Dataset excerpts:
╭──

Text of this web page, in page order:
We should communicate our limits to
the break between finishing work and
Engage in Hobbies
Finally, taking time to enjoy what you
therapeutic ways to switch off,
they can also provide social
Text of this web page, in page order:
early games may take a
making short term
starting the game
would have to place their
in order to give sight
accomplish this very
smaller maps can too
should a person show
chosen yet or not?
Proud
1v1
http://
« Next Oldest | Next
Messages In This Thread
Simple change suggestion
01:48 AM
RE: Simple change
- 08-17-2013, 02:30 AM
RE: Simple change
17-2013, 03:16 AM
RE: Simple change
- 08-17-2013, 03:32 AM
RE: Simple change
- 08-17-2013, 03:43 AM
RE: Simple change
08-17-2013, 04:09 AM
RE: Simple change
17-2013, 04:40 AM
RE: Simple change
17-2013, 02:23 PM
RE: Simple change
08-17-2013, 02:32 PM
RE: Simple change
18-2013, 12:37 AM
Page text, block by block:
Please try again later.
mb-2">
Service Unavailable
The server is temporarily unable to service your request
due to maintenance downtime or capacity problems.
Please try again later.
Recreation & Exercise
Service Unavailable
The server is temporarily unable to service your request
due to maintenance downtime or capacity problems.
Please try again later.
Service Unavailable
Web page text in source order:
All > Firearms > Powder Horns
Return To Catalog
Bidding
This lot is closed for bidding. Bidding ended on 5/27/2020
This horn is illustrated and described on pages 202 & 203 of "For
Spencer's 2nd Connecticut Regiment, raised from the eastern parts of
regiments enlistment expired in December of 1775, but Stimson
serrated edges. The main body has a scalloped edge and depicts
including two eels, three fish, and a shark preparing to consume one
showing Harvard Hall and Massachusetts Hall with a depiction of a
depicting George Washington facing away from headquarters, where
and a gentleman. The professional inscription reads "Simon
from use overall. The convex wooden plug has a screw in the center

╰──

## Assignment
Would you copy, unchanged, the stretch of the records above that begins at the line containing "- 08-17-2013, 03:43 AM" and ends at the line containing "including two eels, three", and only that?

## Output below
- 08-17-2013, 03:43 AM
RE: Simple change
08-17-2013, 04:09 AM
RE: Simple change
17-2013, 04:40 AM
RE: Simple change
17-2013, 02:23 PM
RE: Simple change
08-17-2013, 02:32 PM
RE: Simple change
18-2013, 12:37 AM
Page text, block by block:
Please try again later.
mb-2">
Service Unavailable
The server is temporarily unable to service your request
due to maintenance downtime or capacity problems.
Please try again later.
Recreation & Exercise
Service Unavailable
The server is temporarily unable to service your request
due to maintenance downtime or capacity problems.
Please try again later.
Service Unavailable
Web page text in source order:
All > Firearms > Powder Horns
Return To Catalog
Bidding
This lot is closed for bidding. Bidding ended on 5/27/2020
This horn is illustrated and described on pages 202 & 203 of "For
Spencer's 2nd Connecticut Regiment, raised from the eastern parts of
regiments enlistment expired in December of 1775, but Stimson
serrated edges. The main body has a scalloped edge and depicts
including two eels, three fish, and a shark preparing to consume one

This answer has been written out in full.